Monday, Apr. 28, 1941

Pause at the Border

Alexandria was busy last week, but not frightened. In the hotels along the placid, sweeping arc of waterfront, civil servants gathered to talk, listen to radio reports, and read the Reuters ticker. In canteens back in the town, soldiers and sailors waited for orders and talked about this chance to crack the Jerries. The fleet was massed in west harbor behind Ras el Tin Point, and in the harbor there was a bustle of ships oiling, coaling, painting, refitting, storing, watering, signaling back & forth. Troops poured into town from East Africa, furious that their winter work was canceled.
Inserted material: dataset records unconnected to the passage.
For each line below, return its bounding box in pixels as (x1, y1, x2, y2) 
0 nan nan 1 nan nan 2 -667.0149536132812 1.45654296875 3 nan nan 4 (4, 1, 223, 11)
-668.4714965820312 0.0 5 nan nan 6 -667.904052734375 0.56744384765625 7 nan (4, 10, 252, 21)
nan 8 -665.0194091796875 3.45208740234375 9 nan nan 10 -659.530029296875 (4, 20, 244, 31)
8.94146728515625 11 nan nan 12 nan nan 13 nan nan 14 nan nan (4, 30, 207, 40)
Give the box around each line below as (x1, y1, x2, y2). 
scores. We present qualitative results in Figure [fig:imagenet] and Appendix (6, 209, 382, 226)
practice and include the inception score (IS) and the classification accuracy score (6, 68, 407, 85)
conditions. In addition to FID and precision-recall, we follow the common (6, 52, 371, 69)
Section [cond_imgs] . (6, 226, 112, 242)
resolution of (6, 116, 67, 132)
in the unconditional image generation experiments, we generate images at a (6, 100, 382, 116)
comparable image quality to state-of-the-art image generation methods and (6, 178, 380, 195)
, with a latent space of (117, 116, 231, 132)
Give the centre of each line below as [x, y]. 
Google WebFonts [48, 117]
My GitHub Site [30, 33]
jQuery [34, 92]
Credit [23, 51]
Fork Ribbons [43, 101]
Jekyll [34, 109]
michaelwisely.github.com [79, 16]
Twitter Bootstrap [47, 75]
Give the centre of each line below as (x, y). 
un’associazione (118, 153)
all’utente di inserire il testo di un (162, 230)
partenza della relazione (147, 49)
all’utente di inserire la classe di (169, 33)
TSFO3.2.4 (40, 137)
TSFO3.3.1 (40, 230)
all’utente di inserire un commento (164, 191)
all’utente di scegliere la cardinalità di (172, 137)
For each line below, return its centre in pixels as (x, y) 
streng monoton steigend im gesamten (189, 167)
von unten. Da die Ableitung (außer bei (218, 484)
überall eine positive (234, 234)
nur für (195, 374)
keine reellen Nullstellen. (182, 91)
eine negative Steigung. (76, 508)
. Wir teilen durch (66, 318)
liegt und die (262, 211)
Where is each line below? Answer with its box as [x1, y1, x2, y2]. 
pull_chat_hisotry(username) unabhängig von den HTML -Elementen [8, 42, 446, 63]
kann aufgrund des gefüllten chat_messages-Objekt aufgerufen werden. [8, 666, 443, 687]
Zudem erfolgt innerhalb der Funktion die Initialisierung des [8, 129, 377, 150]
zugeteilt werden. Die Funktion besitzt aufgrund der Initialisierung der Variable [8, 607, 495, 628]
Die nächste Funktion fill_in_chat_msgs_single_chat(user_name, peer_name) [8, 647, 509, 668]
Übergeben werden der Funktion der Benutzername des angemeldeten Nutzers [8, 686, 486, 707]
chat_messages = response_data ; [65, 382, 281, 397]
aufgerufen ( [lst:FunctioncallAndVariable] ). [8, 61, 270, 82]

This Alexandria was a focus last week. The German drive, which had swept across Libya as fast and as hot as the desert wind called khamsin, was apparently aimed straight for Alexandria. If it reached there, Britain would lose her main operating base and very likely her whole position in the Eastern Mediterranean.

But this did not frighten Alexandrians: they saw thousands of soldiers leave for the desert; they saw a formidable part of the fleet put to sea.
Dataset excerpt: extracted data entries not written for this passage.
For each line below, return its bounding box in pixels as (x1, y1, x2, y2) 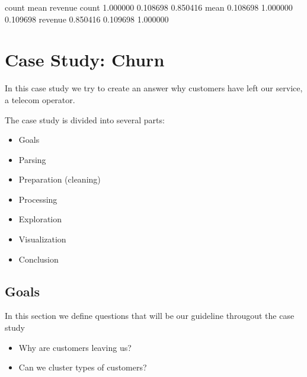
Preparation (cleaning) (18, 173, 101, 186)
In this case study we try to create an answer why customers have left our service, (5, 82, 303, 94)
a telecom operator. (5, 93, 75, 106)
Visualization (18, 233, 66, 245)
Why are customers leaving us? (18, 341, 132, 353)
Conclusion (18, 253, 59, 265)
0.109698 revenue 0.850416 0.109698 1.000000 (5, 12, 169, 25)
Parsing (18, 153, 46, 165)
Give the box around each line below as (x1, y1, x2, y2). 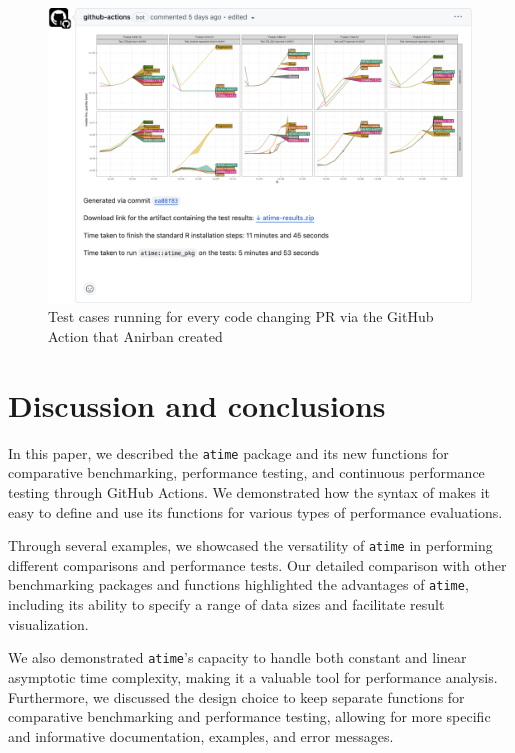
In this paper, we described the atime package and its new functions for (8, 442, 449, 463)
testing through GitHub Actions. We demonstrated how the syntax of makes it (8, 481, 491, 502)
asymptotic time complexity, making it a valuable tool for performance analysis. (8, 666, 498, 687)
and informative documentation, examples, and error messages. (8, 725, 394, 746)
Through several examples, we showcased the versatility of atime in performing (8, 535, 493, 556)
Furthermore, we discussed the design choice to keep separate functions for (8, 686, 465, 707)
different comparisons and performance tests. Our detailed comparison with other (8, 554, 507, 575)
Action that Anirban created (48, 326, 223, 346)
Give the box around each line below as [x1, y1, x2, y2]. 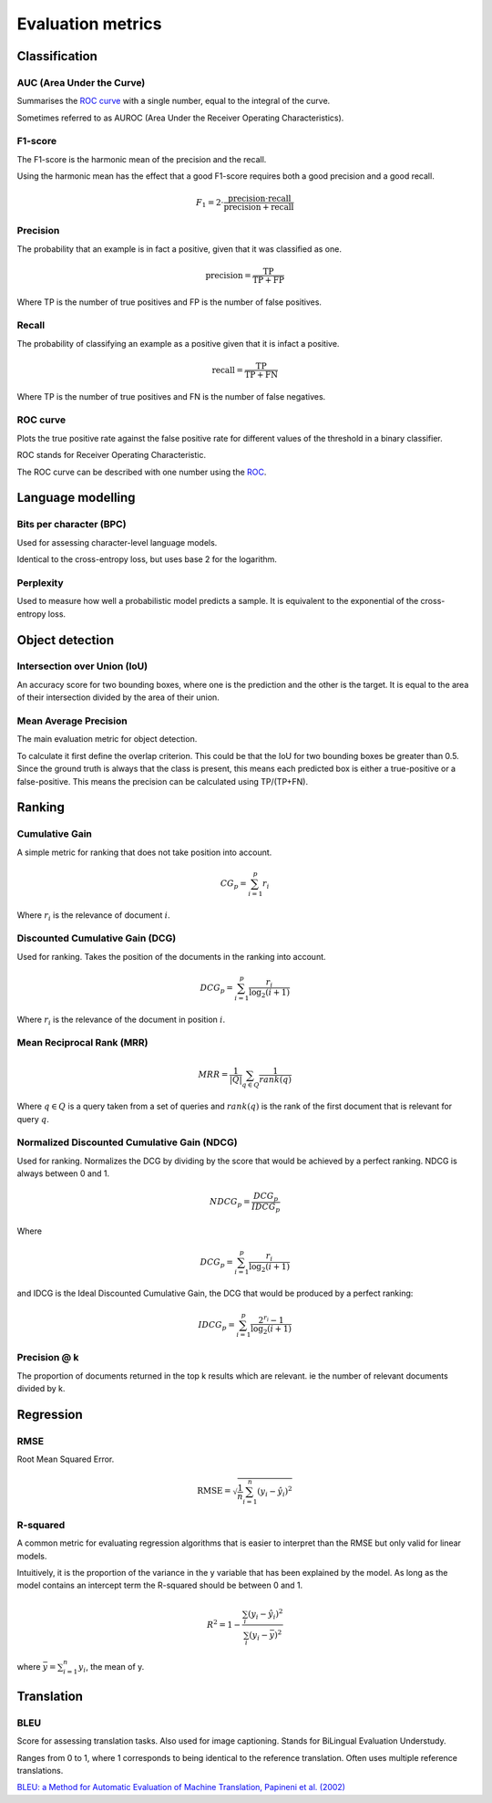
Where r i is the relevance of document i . [16, 909, 170, 922]
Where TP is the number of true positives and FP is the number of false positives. [16, 297, 323, 307]
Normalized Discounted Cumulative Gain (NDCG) [16, 1136, 238, 1149]
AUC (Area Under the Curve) [16, 76, 146, 89]
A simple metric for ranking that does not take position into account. [16, 847, 272, 858]
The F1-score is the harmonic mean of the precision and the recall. [16, 153, 267, 164]
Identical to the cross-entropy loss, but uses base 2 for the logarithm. [16, 554, 278, 565]
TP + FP [251, 275, 284, 285]

It would take at least several days, perhaps a fortnight, for General Sir Archibald Percival Wavell to organize a counteroffensive with the troops which passed through Alexandria from East Africa to the Egyptian Front. But meanwhile the news from scant forces holding the land front was encouraging. The British garrison at Tobruch was not merely besieged, it was fighting back. The Germans seemed to have forgotten that the British still supplied the garrison from the sea.

Axis troops, mostly Italian, besieged the town. The defenders nipped attack after attack, and claimed 35 tanks and 1,500 Germans and Italians. Farther east, at the border between Libya and Egypt, the British claimed to be holding the Axis force at and around Halfaya ("Hell-fire") Pass.
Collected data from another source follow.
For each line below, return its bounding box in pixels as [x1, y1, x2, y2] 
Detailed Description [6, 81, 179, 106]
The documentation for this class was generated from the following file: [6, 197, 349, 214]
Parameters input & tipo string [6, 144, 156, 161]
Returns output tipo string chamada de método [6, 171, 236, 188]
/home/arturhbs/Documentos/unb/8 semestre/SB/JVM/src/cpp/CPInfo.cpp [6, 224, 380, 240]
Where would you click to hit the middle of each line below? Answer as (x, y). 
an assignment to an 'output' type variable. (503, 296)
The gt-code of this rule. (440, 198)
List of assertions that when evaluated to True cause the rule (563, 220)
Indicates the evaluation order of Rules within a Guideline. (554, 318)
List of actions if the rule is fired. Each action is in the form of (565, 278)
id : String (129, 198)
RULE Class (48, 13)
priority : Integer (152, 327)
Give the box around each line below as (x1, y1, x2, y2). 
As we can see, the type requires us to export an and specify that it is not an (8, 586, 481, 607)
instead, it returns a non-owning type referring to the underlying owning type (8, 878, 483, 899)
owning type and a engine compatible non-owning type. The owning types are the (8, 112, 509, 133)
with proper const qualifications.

When the ships left, Alexandrians heard soon enough where they had gone. The Navy announced its greatest success since the Battle of Cape Matapan: in the narrow channel between Sicily and Cape Bon, across which the Axis had run its forces and supplies for the Libyan attack, a cruiser squadron caught a convoy consisting of two ships laden with motor transport, one ammunition ship, and two ships thought to be carrying troops, all protected by three Italian destroyers. The British swept in, slapped aside the flimsy protection, and sank the whole convoy forthwith. The British lost one destroyer, the 1,870-ton Mohawk, in the operation, but saved most of her crew.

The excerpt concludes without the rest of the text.